======== Records supplied

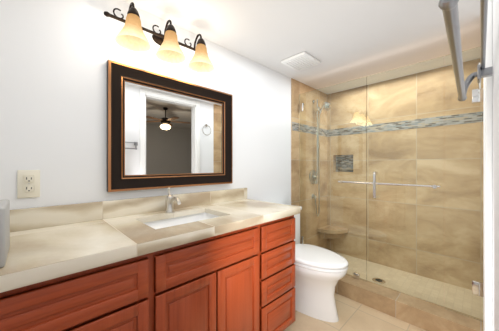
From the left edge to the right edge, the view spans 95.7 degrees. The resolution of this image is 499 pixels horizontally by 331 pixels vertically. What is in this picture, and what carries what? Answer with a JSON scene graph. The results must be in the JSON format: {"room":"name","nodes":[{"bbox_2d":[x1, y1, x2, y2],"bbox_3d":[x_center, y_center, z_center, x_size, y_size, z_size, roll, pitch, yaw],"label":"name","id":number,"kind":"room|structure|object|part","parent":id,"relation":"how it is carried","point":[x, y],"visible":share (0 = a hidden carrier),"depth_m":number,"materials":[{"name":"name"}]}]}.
{"room":"bathroom","nodes":[
{"label":"bathroom","id":0,"kind":"room"},
{"bbox_2d":[0,0,290,209],"bbox_3d":[-0.394,0.140,1.642,2.230,2.120,0.100,0,0,-44],"label":"wall","id":1,"kind":"structure","parent":0,"point":[55,55],"depth_m":1.15,"materials":[{"name":"white paint"}]},
{"bbox_2d":[17,170,39,197],"bbox_3d":[-0.974,0.081,0.998,0.072,0.122,0.008,0,0,-44],"label":"electrical outlet plate","id":2,"kind":"object","parent":1,"relation":"attached to","point":[28,183],"visible":1,"depth_m":0.99,"materials":[{"name":"beige plastic"}]},
{"bbox_2d":[0,188,247,243],"bbox_3d":[-0.585,0.234,1.366,1.565,0.092,0.021,0,0,-44],"label":"backsplash","id":3,"kind":"structure","parent":1,"relation":"attached to","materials":[{"name":"stone"}]},
{"bbox_2d":[104,2,213,72],"bbox_3d":[-0.481,-0.753,1.337,0.632,0.229,0.210,0,0,-44],"label":"sconce","id":4,"kind":"object","parent":1,"relation":"attached to","point":[131,36],"visible":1,"depth_m":1.29,"materials":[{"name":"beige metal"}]},
{"bbox_3d":[-0.637,-0.826,1.214,0.012,0.083,0.094,0,0,-44],"label":"arm","id":5,"kind":"part","parent":4,"relation":"part of"},
{"bbox_3d":[-0.608,-0.710,1.184,0.168,0.143,0.168,0,0,-44],"label":"lamp shade","id":6,"kind":"part","parent":4,"relation":"part of","materials":[{"name":"beige glass"}]},
{"bbox_3d":[-0.490,-0.826,1.357,0.012,0.083,0.094,0,0,-44],"label":"arm","id":7,"kind":"part","parent":4,"relation":"part of"},
{"bbox_3d":[-0.461,-0.710,1.327,0.168,0.143,0.168,0,0,-44],"label":"lamp shade","id":8,"kind":"part","parent":4,"relation":"part of","materials":[{"name":"beige glass"}]},
{"bbox_3d":[-0.343,-0.826,1.500,0.012,0.083,0.094,0,0,-44],"label":"arm","id":9,"kind":"part","parent":4,"relation":"part of"},
{"bbox_3d":[-0.314,-0.710,1.470,0.168,0.143,0.168,0,0,-44],"label":"lamp shade","id":10,"kind":"part","parent":4,"relation":"part of","materials":[{"name":"beige glass"}]},
{"bbox_2d":[107,60,232,191],"bbox_3d":[-0.447,-0.208,1.491,0.849,0.696,0.038,0,0,-44],"label":"mirror","id":11,"kind":"object","parent":1,"relation":"attached to","point":[163,131],"visible":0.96,"depth_m":1.41,"materials":[{"name":"black wood"}]},
{"bbox_2d":[123,80,222,176],"bbox_3d":[-0.455,-0.208,1.499,0.689,0.536,0.003,0,0,-44],"label":"mirror glass","id":12,"kind":"object","parent":11,"relation":"attached to","point":[168,132],"depth_m":1.44,"materials":[{"name":"mirror"}]},
{"bbox_2d":[122,0,480,89],"bbox_3d":[0.422,-0.960,1.373,3.222,0.080,1.623,0,0,-44],"label":"ceiling","id":13,"kind":"structure","parent":0,"point":[342,41],"depth_m":1.54,"materials":[{"name":"paint"}]},
{"bbox_2d":[281,51,320,70],"bbox_3d":[0.452,-0.905,1.985,0.270,0.028,0.240,0,0,-44],"label":"ceiling vent","id":14,"kind":"object","parent":13,"relation":"in","point":[303,60],"visible":1,"depth_m":1.95,"materials":[{"name":"white plastic"}]},
{"bbox_2d":[291,78,315,205],"bbox_3d":[0.691,0.140,2.694,0.792,2.120,0.108,0,0,-44],"label":"tiled wall","id":15,"kind":"structure","parent":0,"point":[297,88],"depth_m":2.43,"materials":[{"name":"tile"}]},
{"bbox_2d":[292,122,298,130],"bbox_3d":[0.728,-0.417,2.654,0.790,0.090,0.002,0,0,-44],"label":"mosaic","id":16,"kind":"object","parent":15,"relation":"attached to","point":[295,126],"visible":0.36,"depth_m":2.42},
{"bbox_2d":[335,275,482,330],"bbox_3d":[0.997,1.085,1.935,0.170,0.130,1.421,0,0,-44],"label":"sill","id":17,"kind":"structure","parent":15,"relation":"attached to","point":[422,314],"depth_m":1.68,"materials":[{"name":"tile"}]},
{"bbox_2d":[299,46,482,320],"bbox_3d":[1.015,0.119,1.953,0.087,1.798,1.402,0,0,-44],"label":"glass","id":18,"kind":"object","parent":17,"relation":"on","point":[371,175],"visible":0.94,"depth_m":1.79,"materials":[{"name":"clear glass"}]},
{"bbox_3d":[1.057,0.165,1.897,0.069,0.228,0.025,0,0,-44],"label":"handle","id":19,"kind":"part","parent":18,"relation":"part of","materials":[{"name":"silver metal"}]},
{"bbox_3d":[1.209,0.116,1.797,0.008,1.792,0.514,0,0,-44],"label":"panel door","id":20,"kind":"part","parent":18,"relation":"part of","materials":[{"name":"clear glass"}]},
{"bbox_3d":[1.458,0.118,1.542,0.008,1.797,0.192,0,0,-44],"label":"panel","id":21,"kind":"part","parent":18,"relation":"part of","materials":[{"name":"clear glass"}]},
{"bbox_2d":[284,293,425,330],"bbox_3d":[0.102,1.205,1.062,2.330,0.110,1.623,0,0,-44],"label":"floor","id":22,"kind":"structure","parent":0,"point":[353,315],"depth_m":1.67,"materials":[{"name":"tile"}]},
{"bbox_2d":[0,212,299,330],"bbox_3d":[-0.416,0.737,1.180,1.547,0.826,0.521,0,0,-44],"label":"bathroom vanity","id":23,"kind":"object","parent":22,"relation":"on","point":[219,260],"depth_m":0.94,"materials":[{"name":"cherry wood"},{"name":"marble"}]},
{"bbox_3d":[-0.584,0.373,0.665,0.481,0.042,0.020,0,0,-44],"label":"drawer","id":24,"kind":"part","parent":23,"relation":"part of","materials":[{"name":"brown wood"}]},
{"bbox_3d":[-0.584,0.474,0.665,0.481,0.042,0.020,0,0,-44],"label":"drawer","id":25,"kind":"part","parent":23,"relation":"part of","materials":[{"name":"brown wood"}]},
{"bbox_3d":[-0.584,0.528,0.665,0.481,0.042,0.020,0,0,-44],"label":"door","id":26,"kind":"part","parent":23,"relation":"part of","materials":[{"name":"brown wood"}]},
{"bbox_3d":[-0.587,0.423,0.668,0.557,0.143,0.012,0,0,-44],"label":"drawer","id":27,"kind":"part","parent":23,"relation":"part of","materials":[{"name":"brown wood"}]},
{"bbox_3d":[-0.587,0.778,0.668,0.557,0.543,0.012,0,0,-44],"label":"door","id":28,"kind":"part","parent":23,"relation":"part of","materials":[{"name":"brown wood"}]},
{"bbox_3d":[-0.400,0.423,0.845,0.042,0.143,0.020,0,0,-44],"label":"drawer","id":29,"kind":"part","parent":23,"relation":"part of","materials":[{"name":"brown wood"}]},
{"bbox_3d":[-0.400,0.778,0.845,0.042,0.543,0.020,0,0,-44],"label":"door","id":30,"kind":"part","parent":23,"relation":"part of","materials":[{"name":"brown wood"}]},
{"bbox_2d":[0,200,299,287],"bbox_3d":[-0.403,0.294,1.180,1.565,0.029,0.542,0,0,-44],"label":"countertop","id":31,"kind":"structure","parent":23,"relation":"on","point":[25,253],"depth_m":0.89,"materials":[{"name":"beige stone"}]},
{"bbox_2d":[164,188,183,211],"bbox_3d":[-0.447,0.207,1.334,0.054,0.145,0.151,0,0,-44],"label":"faucet","id":32,"kind":"object","parent":31,"relation":"on","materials":[{"name":"silver metal"}]},
{"bbox_2d":[140,208,223,227],"bbox_3d":[-0.353,0.369,1.237,0.494,0.146,0.334,0,0,-44],"label":"sink","id":33,"kind":"object","parent":31,"relation":"in","point":[181,217],"depth_m":1.35,"materials":[{"name":"white ceramic"}]},
{"bbox_3d":[-0.352,0.778,0.892,0.042,0.543,0.020,0,0,-44],"label":"door","id":34,"kind":"part","parent":23,"relation":"part of","materials":[{"name":"brown wood"}]},
{"bbox_3d":[-0.268,0.778,0.980,0.286,0.543,0.012,0,0,-44],"label":"door","id":35,"kind":"part","parent":23,"relation":"part of","materials":[{"name":"brown wood"}]},
{"bbox_3d":[-0.265,0.528,0.977,0.210,0.042,0.020,0,0,-44],"label":"door","id":36,"kind":"part","parent":23,"relation":"part of","materials":[{"name":"brown wood"}]},
{"bbox_3d":[-0.177,0.778,1.062,0.042,0.543,0.020,0,0,-44],"label":"door","id":37,"kind":"part","parent":23,"relation":"part of","materials":[{"name":"brown wood"}]},
{"bbox_3d":[-0.142,0.778,1.097,0.042,0.543,0.020,0,0,-44],"label":"door","id":38,"kind":"part","parent":23,"relation":"part of","materials":[{"name":"brown wood"}]},
{"bbox_3d":[-0.057,0.778,1.185,0.286,0.543,0.012,0,0,-44],"label":"door","id":39,"kind":"part","parent":23,"relation":"part of","materials":[{"name":"brown wood"}]},
{"bbox_3d":[-0.054,0.528,1.183,0.210,0.042,0.020,0,0,-44],"label":"door","id":40,"kind":"part","parent":23,"relation":"part of","materials":[{"name":"brown wood"}]},
{"bbox_3d":[0.033,0.778,1.268,0.042,0.543,0.020,0,0,-44],"label":"door","id":41,"kind":"part","parent":23,"relation":"part of","materials":[{"name":"brown wood"}]},
{"bbox_3d":[0.081,0.425,1.315,0.042,0.146,0.020,0,0,-44],"label":"drawer","id":42,"kind":"part","parent":23,"relation":"part of","materials":[{"name":"brown wood"}]},
{"bbox_3d":[0.081,0.583,1.315,0.042,0.146,0.020,0,0,-44],"label":"drawer","id":43,"kind":"part","parent":23,"relation":"part of","materials":[{"name":"brown wood"}]},
{"bbox_3d":[0.081,0.741,1.315,0.042,0.146,0.020,0,0,-44],"label":"drawer","id":44,"kind":"part","parent":23,"relation":"part of","materials":[{"name":"brown wood"}]},
{"bbox_3d":[0.081,0.938,1.315,0.042,0.224,0.020,0,0,-44],"label":"drawer","id":45,"kind":"part","parent":23,"relation":"part of","materials":[{"name":"brown wood"}]},
{"bbox_3d":[0.182,0.425,1.419,0.333,0.146,0.012,0,0,-44],"label":"drawer","id":46,"kind":"part","parent":23,"relation":"part of","materials":[{"name":"brown wood"}]},
{"bbox_3d":[0.182,0.583,1.419,0.333,0.146,0.012,0,0,-44],"label":"drawer","id":47,"kind":"part","parent":23,"relation":"part of","materials":[{"name":"brown wood"}]},
{"bbox_3d":[0.182,0.741,1.419,0.333,0.146,0.012,0,0,-44],"label":"drawer","id":48,"kind":"part","parent":23,"relation":"part of","materials":[{"name":"brown wood"}]},
{"bbox_3d":[0.182,0.938,1.419,0.333,0.224,0.012,0,0,-44],"label":"drawer","id":49,"kind":"part","parent":23,"relation":"part of","materials":[{"name":"brown wood"}]},
{"bbox_3d":[0.185,0.373,1.416,0.257,0.042,0.020,0,0,-44],"label":"drawer","id":50,"kind":"part","parent":23,"relation":"part of","materials":[{"name":"brown wood"}]},
{"bbox_3d":[0.185,0.531,1.416,0.257,0.042,0.020,0,0,-44],"label":"drawer","id":51,"kind":"part","parent":23,"relation":"part of","materials":[{"name":"brown wood"}]},
{"bbox_3d":[0.185,0.689,1.416,0.257,0.042,0.020,0,0,-44],"label":"drawer","id":52,"kind":"part","parent":23,"relation":"part of","materials":[{"name":"brown wood"}]},
{"bbox_3d":[0.185,0.847,1.416,0.257,0.042,0.020,0,0,-44],"label":"drawer","id":53,"kind":"part","parent":23,"relation":"part of","materials":[{"name":"brown wood"}]},
{"bbox_3d":[0.185,0.477,1.416,0.257,0.042,0.020,0,0,-44],"label":"drawer","id":54,"kind":"part","parent":23,"relation":"part of","materials":[{"name":"brown wood"}]},
{"bbox_3d":[0.185,0.635,1.416,0.257,0.042,0.020,0,0,-44],"label":"drawer","id":55,"kind":"part","parent":23,"relation":"part of","materials":[{"name":"brown wood"}]},
{"bbox_3d":[0.185,0.793,1.416,0.257,0.042,0.020,0,0,-44],"label":"drawer","id":56,"kind":"part","parent":23,"relation":"part of","materials":[{"name":"brown wood"}]},
{"bbox_3d":[0.185,1.029,1.416,0.257,0.042,0.020,0,0,-44],"label":"drawer","id":57,"kind":"part","parent":23,"relation":"part of","materials":[{"name":"brown wood"}]},
{"bbox_3d":[0.289,0.425,1.518,0.042,0.146,0.020,0,0,-44],"label":"drawer","id":58,"kind":"part","parent":23,"relation":"part of","materials":[{"name":"brown wood"}]},
{"bbox_3d":[0.289,0.583,1.518,0.042,0.146,0.020,0,0,-44],"label":"drawer","id":59,"kind":"part","parent":23,"relation":"part of","materials":[{"name":"brown wood"}]},
{"bbox_3d":[0.289,0.741,1.518,0.042,0.146,0.020,0,0,-44],"label":"drawer","id":60,"kind":"part","parent":23,"relation":"part of","materials":[{"name":"brown wood"}]},
{"bbox_3d":[0.289,0.938,1.518,0.042,0.224,0.020,0,0,-44],"label":"drawer","id":61,"kind":"part","parent":23,"relation":"part of","materials":[{"name":"brown wood"}]},
{"bbox_2d":[286,204,347,322],"bbox_3d":[0.444,0.769,1.874,0.467,0.762,0.722,0,0,-44],"label":"toilet","id":62,"kind":"object","parent":22,"relation":"on","point":[320,272],"visible":0.56,"depth_m":1.70,"materials":[{"name":"white ceramic"}]},
{"bbox_3d":[0.521,0.748,1.808,0.382,0.020,0.516,0,0,-44],"label":"seat","id":63,"kind":"part","parent":62,"relation":"part of","materials":[{"name":"white ceramic"}]},
{"bbox_3d":[0.516,0.720,1.812,0.384,0.028,0.533,0,0,-44],"label":"lid","id":64,"kind":"part","parent":62,"relation":"part of","materials":[{"name":"white ceramic"}]},
{"bbox_3d":[0.504,0.955,1.825,0.380,0.390,0.552,0,0,-44],"label":"bowl","id":65,"kind":"part","parent":62,"relation":"part of","materials":[{"name":"white ceramic"}]},
{"bbox_2d":[444,67,444,281],"bbox_3d":[1.691,0.140,2.308,0.100,2.120,1.188,0,0,-44],"label":"wall","id":66,"kind":"structure","parent":0,"point":[444,177],"depth_m":2.11,"materials":[{"name":"tile"}]},
{"bbox_2d":[493,0,498,330],"bbox_3d":[0.316,0.140,0.206,1.240,2.120,0.100,0,0,-44],"label":"wall","id":67,"kind":"structure","parent":0,"point":[495,165],"depth_m":0.50,"materials":[{"name":"white paint"}]},
{"bbox_2d":[438,0,492,100],"bbox_3d":[0.435,-0.225,0.442,0.561,0.090,0.068,0,0,-44],"label":"towel rack","id":68,"kind":"object","parent":67,"relation":"attached to","point":[449,9],"visible":1,"depth_m":0.39,"materials":[{"name":"grey metal"}]},
{"bbox_3d":[0.415,-0.191,0.449,0.522,0.016,0.025,0,0,-44],"label":"rail","id":69,"kind":"part","parent":68,"relation":"part of","materials":[{"name":"grey metal"}]},
{"bbox_3d":[0.242,-0.224,0.263,0.032,0.067,0.028,0,0,-44],"label":"arm","id":70,"kind":"part","parent":68,"relation":"part of"},
{"bbox_3d":[0.610,-0.223,0.629,0.024,0.069,0.039,0,0,-44],"label":"arm","id":71,"kind":"part","parent":68,"relation":"part of"},
{"bbox_3d":[0.627,-0.250,0.617,0.040,0.040,0.007,0,0,-44],"label":"plate","id":72,"kind":"part","parent":68,"relation":"part of","materials":[{"name":"grey metal"}]},
{"bbox_3d":[0.448,-0.262,0.432,0.515,0.009,0.009,0,0,-44],"label":"rail","id":73,"kind":"part","parent":68,"relation":"part of","materials":[{"name":"grey metal"}]},
{"bbox_3d":[0.637,-0.250,0.607,0.020,0.020,0.022,0,0,-44],"label":"stem","id":74,"kind":"part","parent":68,"relation":"part of","materials":[{"name":"grey metal"}]},
{"bbox_2d":[485,0,492,330],"bbox_3d":[0.698,0.150,0.659,0.060,2.100,0.014,0,0,-44],"label":"door frame","id":75,"kind":"structure","parent":67,"relation":"attached to","point":[489,195],"depth_m":0.64,"materials":[{"name":"white"}]},
{"bbox_3d":[1.361,0.140,1.226,0.300,2.120,0.100,0,0,-44],"label":"wall","id":76,"kind":"structure","parent":0,"visible":0},
{"bbox_2d":[483,78,484,330],"bbox_3d":[1.235,0.150,1.183,0.060,2.100,0.014,0,0,-44],"label":"door frame","id":77,"kind":"structure","parent":76,"relation":"attached to","point":[483,204],"depth_m":1.17,"materials":[{"name":"white"}]}
]}

================

* **What you should do**: Looking at the records above, which lines contain "plate"? Copy those lines.

* **Answer to this task**:
{"bbox_2d":[17,170,39,197],"bbox_3d":[-0.974,0.081,0.998,0.072,0.122,0.008,0,0,-44],"label":"electrical outlet plate","id":2,"kind":"object","parent":1,"relation":"attached to","point":[28,183],"visible":1,"depth_m":0.99,"materials":[{"name":"beige plastic"}]},
{"bbox_3d":[0.627,-0.250,0.617,0.040,0.040,0.007,0,0,-44],"label":"plate","id":72,"kind":"part","parent":68,"relation":"part of","materials":[{"name":"grey metal"}]},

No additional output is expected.